Work required:
Please read the records below and return each line holding the string "Java".

Input for this task:
┏━━

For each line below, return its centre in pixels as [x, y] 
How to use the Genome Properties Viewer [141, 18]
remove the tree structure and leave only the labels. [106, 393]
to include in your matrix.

┗━━
┏━━

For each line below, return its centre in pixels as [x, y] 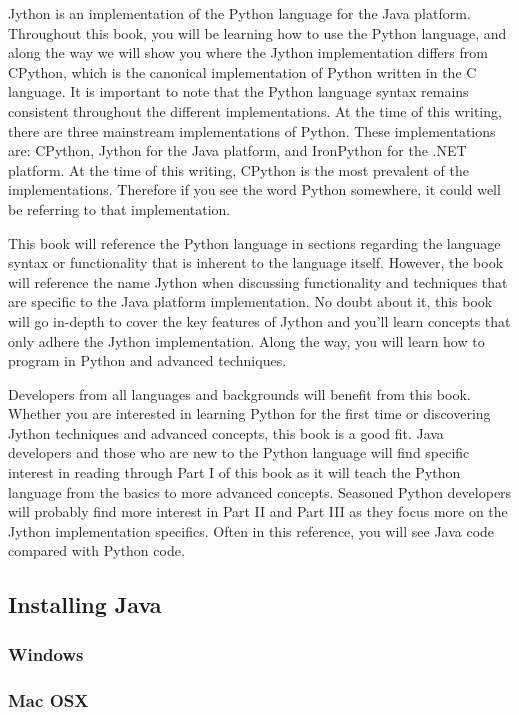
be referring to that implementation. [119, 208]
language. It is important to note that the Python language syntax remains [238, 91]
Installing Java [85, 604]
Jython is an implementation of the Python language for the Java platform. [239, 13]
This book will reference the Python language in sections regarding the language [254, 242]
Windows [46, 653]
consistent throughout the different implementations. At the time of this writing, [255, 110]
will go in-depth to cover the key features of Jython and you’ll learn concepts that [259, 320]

┗━━

Solution:
Installing Java [85, 604]
Jython is an implementation of the Python language for the Java platform. [239, 13]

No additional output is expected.